Determine the affine transformations $T_1,\cdots,T_N$ that characterize the fractal, and given an initial point $P_0$, iteratively compute $$ P_n= T_i(P_{n-1}), $$ where $i$ is randomly and uniformly chosen among the set $\{1,\cdots,N \}$.

This is quite a slow process, but it can be improved by adjusting the probabilities $p(T_i)$ of choosing transformation $T_i$ at each iteration. More specifically, it is known that the following probabilities are very efficient to speed up convergence: $$ p(T_i) = \frac{\det(M_{T_i})}{\sum_{j=1}^N\det(M_{T_j})} \tag{1} $$

Here, $M_{T_i}$ denotes the matrix of transformation $T_i$, and $det$ is the determinant operator of a matrix. Roughly speaking, this guarantees $p(T_i)$ to be the fraction of the fractal $F$ occupied by $T_i(F)$.

My question(s):

Is there a better strategy ? Is there an optimal one? Is this an open problem ?

Answer 1

I don't think this determinant based formula is really the best way to pick the probabilities. As a concrete example, let's consider the IFS with functions \begin{align} f_1(\vec{x}) &= 0.98\;R(137.5^{\circ})\;\vec{x} \\ f_2(\vec{x}) &= 0.1\,\vec{x}+\langle 1,0 \rangle. \end{align} Note that $R(\theta)$ represents a rotation matrix through the angle $\theta$ so that $f_1$ represents a rotation and slight contraction centered at the origin while $f_2$ represents a strong contraction and shift to right. The result, as we'll see, is a nice self-similar spiral.

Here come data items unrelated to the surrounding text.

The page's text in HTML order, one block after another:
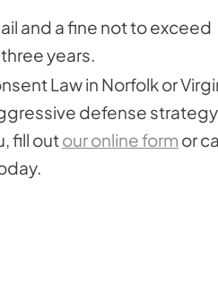
and a fine not to exceed
years.
Law in Norfolk or
defense
fill outour online form or
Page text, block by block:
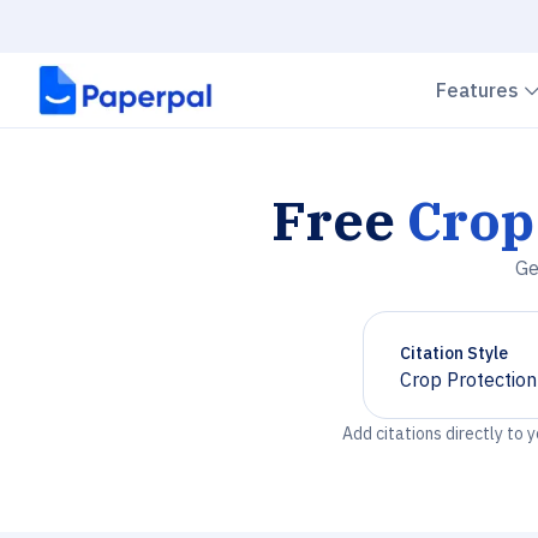
Features
Free
Citation Style
Crop Protection
Chevron down
Add citations directly to
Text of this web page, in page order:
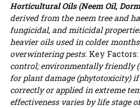
Horticultural Oils (Neem Oil,
derived from the neem tree and
fungicidal, and miticidal
heavier oils used in colder
overwintering pests. Key Factors:
control; environmentally friendly
for plant damage (phytotoxicity)
correctly or applied in extreme
effectiveness varies by life stage
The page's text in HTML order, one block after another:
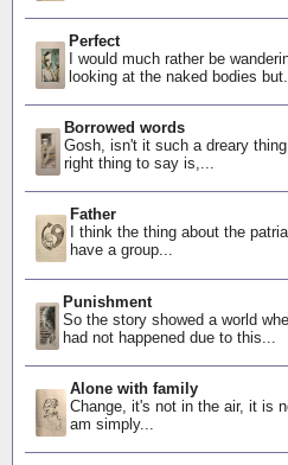
Perfect
I would much rather be
looking at the naked bodies but...
Borrowed words
Gosh, isn't it such a dreary
right thing to say is,...
Father
I think the thing about the
have a group...
Punishment
So the story showed a world
had not happened due to this...
Alone with family
Change, it's not in the air, it is
am simply...
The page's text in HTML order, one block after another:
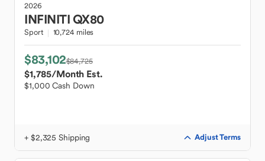
2026
INFINITIQX80
Sport 10,724 miles
$83,102$84,725
$1,785/Month Est.
$1,000 Cash Down
+ $2,325 Shipping Adjust Terms
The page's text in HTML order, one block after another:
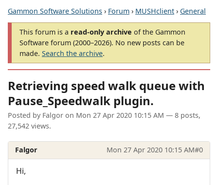
Gammon Software Solutions › Forum › MUSHclient › General
This forum is a read-only archive of the Gammon
Software forum (2000–2026). No new posts can be
made. Search the archive.
Retrieving speed walk queue with
Pause_Speedwalk plugin.
Posted by Falgor on Mon 27 Apr 2020 10:15 AM — 8 posts,
27,542 views.
Falgor Mon 27 Apr 2020 10:15 AM#0
Hi,
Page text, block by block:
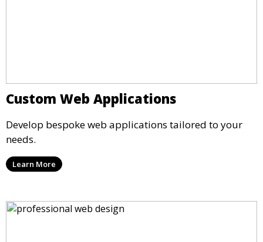
Custom Web Applications
Develop bespoke web applications tailored to your
needs.
Learn More
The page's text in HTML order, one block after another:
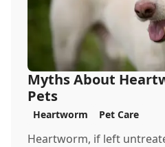
Myths About
Pets
Heartworm Pet Care
Heartworm, if left
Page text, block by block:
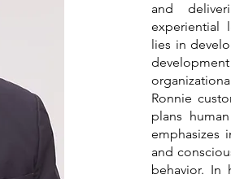
and
experiential
lies in
Ronnie
plans
emphasizes
and
behavior. In
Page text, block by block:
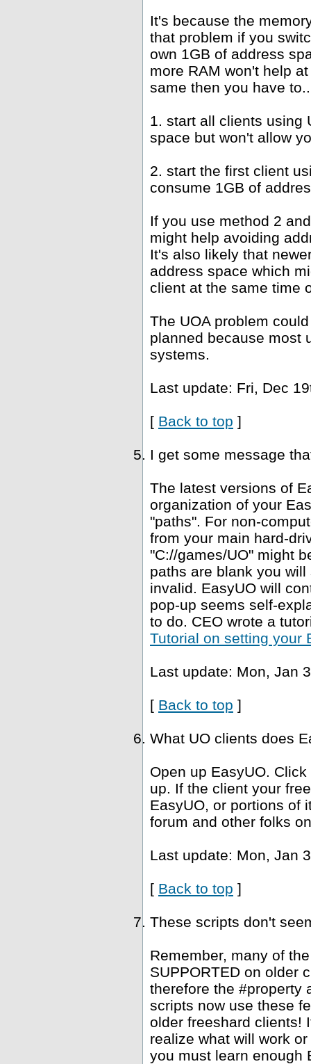
It's because the
that problem if you
own 1GB of address
more RAM won't help
same then you have
1. start all clients using
space but won't allow
2. start the first client
consume 1GB of
If you use method 2
might help avoiding
It's also likely that
address space which
client at the same time
The UOA problem
planned because most
systems.
Last update: Fri, Dec
[ Back to top ]
I get some message
The latest versions of
organization of your
"paths". For non-
from your main hard-
"C://games/UO" might
paths are blank you
invalid. EasyUO will
pop-up seems self-
to do. CEO wrote a
Tutorial on setting your
Last update: Mon, Jan
[ Back to top ]
What UO clients does
Open up EasyUO.
up. If the client your
EasyUO, or portions of
forum and other folks
Last update: Mon, Jan
[ Back to top ]
These scripts don't
Remember, many of
SUPPORTED on older
therefore the #property
scripts now use these
older freeshard clients!
realize what will work
you must learn enough
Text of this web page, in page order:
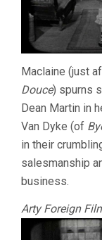
Maclaine (just
Douce) spurns
Dean Martin in
Van Dyke (of
in their
salesmanship
business.
Arty Foreign
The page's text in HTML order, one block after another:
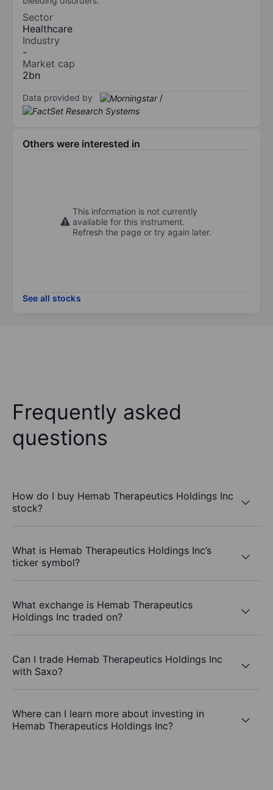
Sector
Healthcare
Industry
-
Market cap
2bn
Data provided by /
Others were interested in
This information is not currently
available for this instrument.
Refresh the page or try again later.
See all stocks
Frequently asked
questions
How do I buy Hemab Therapeutics Holdings Inc
stock?
What is Hemab Therapeutics Holdings Inc’s
ticker symbol?
What exchange is Hemab Therapeutics
Holdings Inc traded on?
Can I trade Hemab Therapeutics Holdings Inc
with Saxo?
Where can I learn more about investing in
Hemab Therapeutics Holdings Inc?

Now, the determinants are $0.98^2=0.9604$ and $0.1^2=0.01$ and their sum is $0.9704$. For the probabilities, this yields \begin{align} p_1 &= 0.9604/0.9704 \approx 0.989695 \\ p_2 &= 0.01/0.9704 \approx 0.010305 \end{align} If we apply the Random IFS Algorithm to generate 30000 points approximating the attractor using these choices of probabilities, we get the following image:

Definitely, much better than choosing equal probabilities (which yields this image) but it now seems to be too heavily weighted towards the center and too light on the edges.

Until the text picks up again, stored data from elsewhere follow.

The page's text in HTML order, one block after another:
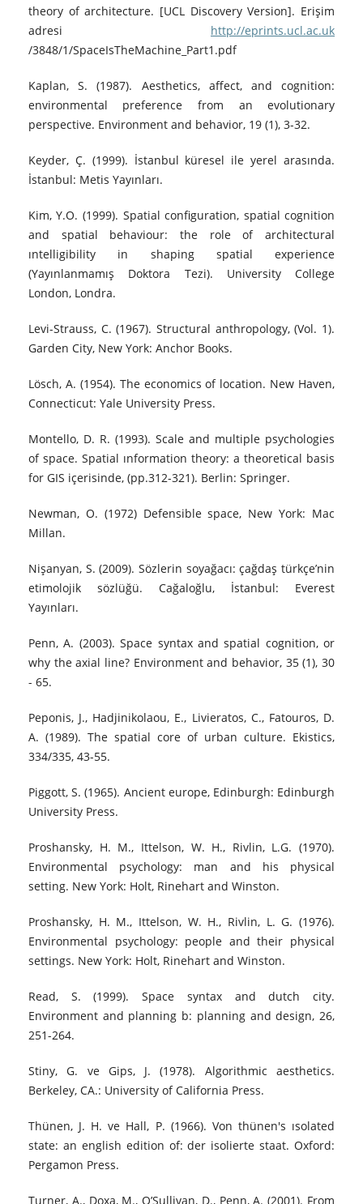
theory of architecture. [UCL Discovery Version]. Erişim
adresi http://eprints.ucl.ac.uk
/3848/1/SpaceIsTheMachine_Part1.pdf
Kaplan, S. (1987). Aesthetics, affect, and cognition:
environmental preference from an evolutionary
perspective. Environment and behavior, 19 (1), 3-32.
Keyder, Ç. (1999). İstanbul küresel ile yerel arasında.
İstanbul: Metis Yayınları.
Kim, Y.O. (1999). Spatial configuration, spatial cognition
and spatial behaviour: the role of architectural
ıntelligibility in shaping spatial experience
(Yayınlanmamış Doktora Tezi). University College
London, Londra.
Levi-Strauss, C. (1967). Structural anthropology, (Vol. 1).
Garden City, New York: Anchor Books.
Lösch, A. (1954). The economics of location. New Haven,
Connecticut: Yale University Press.
Montello, D. R. (1993). Scale and multiple psychologies
of space. Spatial ınformation theory: a theoretical basis
for GIS içerisinde, (pp.312-321). Berlin: Springer.
Newman, O. (1972) Defensible space, New York: Mac
Millan.
Nişanyan, S. (2009). Sözlerin soyağacı: çağdaş türkçe’nin
etimolojik sözlüğü. Cağaloğlu, İstanbul: Everest
Yayınları.
Penn, A. (2003). Space syntax and spatial cognition, or
why the axial line? Environment and behavior, 35 (1), 30
- 65.
Peponis, J., Hadjinikolaou, E., Livieratos, C., Fatouros, D.
A. (1989). The spatial core of urban culture. Ekistics,
334/335, 43-55.
Piggott, S. (1965). Ancient europe, Edinburgh: Edinburgh
University Press.
Proshansky, H. M., Ittelson, W. H., Rivlin, L.G. (1970).
Environmental psychology: man and his physical
setting. New York: Holt, Rinehart and Winston.
Proshansky, H. M., Ittelson, W. H., Rivlin, L. G. (1976).
Environmental psychology: people and their physical
settings. New York: Holt, Rinehart and Winston.
Read, S. (1999). Space syntax and dutch city.
Environment and planning b: planning and design, 26,
251-264.
Stiny, G. ve Gips, J. (1978). Algorithmic aesthetics.
Berkeley, CA.: University of California Press.
Thünen, J. H. ve Hall, P. (1966). Von thünen's ısolated
state: an english edition of: der isolierte staat. Oxford:
Pergamon Press.
Turner, A., Doxa, M., O’Sullivan, D., Penn, A. (2001). From
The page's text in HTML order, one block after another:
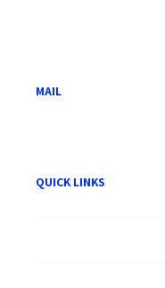
MAIL
QUICK LINKS
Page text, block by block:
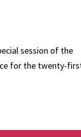
session of the
for the twenty-
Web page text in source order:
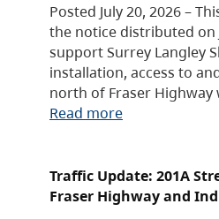
Posted July 20, 2026 –
the notice distributed on
support Surrey Langley
installation, access to
north of Fraser Highway
Read more
Traffic Update: 201A
Fraser Highway and
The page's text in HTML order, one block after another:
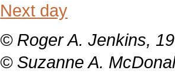
Next day
© Roger A. Jenkins,
© Suzanne A.
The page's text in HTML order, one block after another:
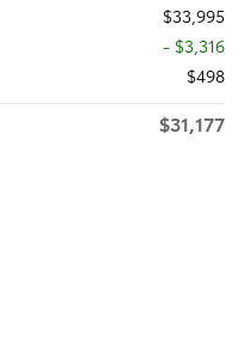
$33,995
- $3,316
$498
$31,177
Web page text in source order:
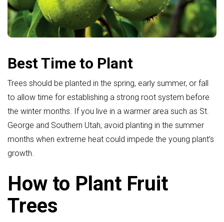
Best Time to Plant
Trees should be planted in the spring, early summer, or fall
to allow time for establishing a strong root system before
the winter months. If you live in a warmer area such as St.
George and Southern Utah, avoid planting in the summer
months when extreme heat could impede the young plant’s
growth.
How to Plant Fruit
Trees
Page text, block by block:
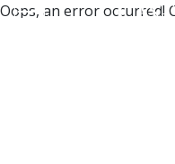
Oops, an error occurred!
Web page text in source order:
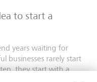
to start a
years waiting for
businesses rarely start
they start with a
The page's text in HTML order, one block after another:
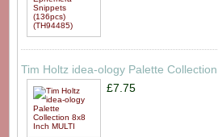
Tim Holtz idea-ology Palette
£7.75
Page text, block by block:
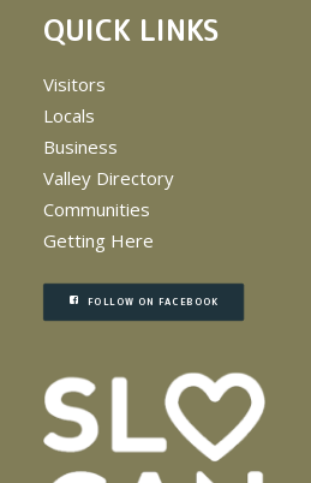
QUICK LINKS
Visitors
Locals
Business
Valley Directory
Communities
Getting Here
FOLLOW ON FACEBOOK
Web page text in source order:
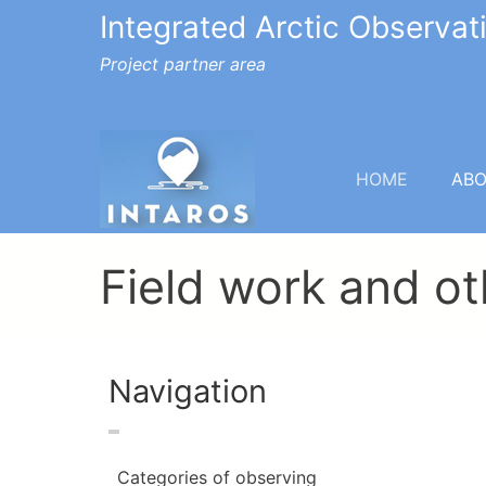
Integrated Arctic
Project partner area
HOME
Field work and
Navigation
Categories of observing
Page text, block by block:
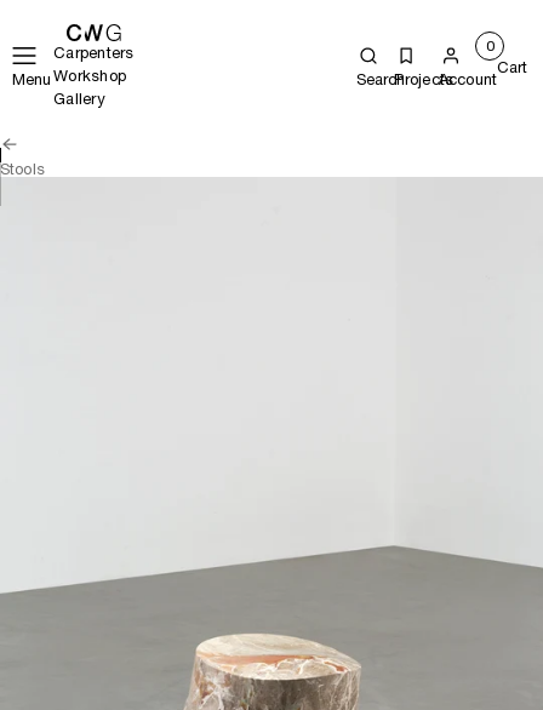
Menu
Carpenters
Workshop
Gallery
SearchProjectsAccount
0
Cart
Stools

A better approach accounts for the fractal dimension of the object. If you have an IFS that satisfies the open set condition and consists of similarities with ratios $\{r_1,r_2,\ldots,r_m\}$, then the similarity dimension of the object is the unique number $s$ such that $$r_1^s + r_2^s +\cdots+ r_m^s = 1.$$ As a result, $\{r_1^s,r_2^s,\ldots,r_m^s\}$ is a good probability list and, in fact, is the correct choice of probabilities if you want a uniform distribution of points throughout the attractor. In the example above with $r_1=0.98$ and $r_2=0.1$, we get $s\approx 1.51953$ and \begin{align} p_1 &= r_1^s \approx 0.969768 \\ p_2 &= r_2^s \approx 0.0302322 \end{align} Note that this scheme weights $f_2$ about three times heavier than the determinant based scheme so that we expect to trace the outer portion out more. The resulting picture looks much better:

The reason this works is rooted in the proof that the similarity dimension agrees with the Hausdorff dimension. Central to that proof is the construction of a self-similar measure on the attractor that is uniformly distributed in terms of density and it is exactly this choice of probability weights that work.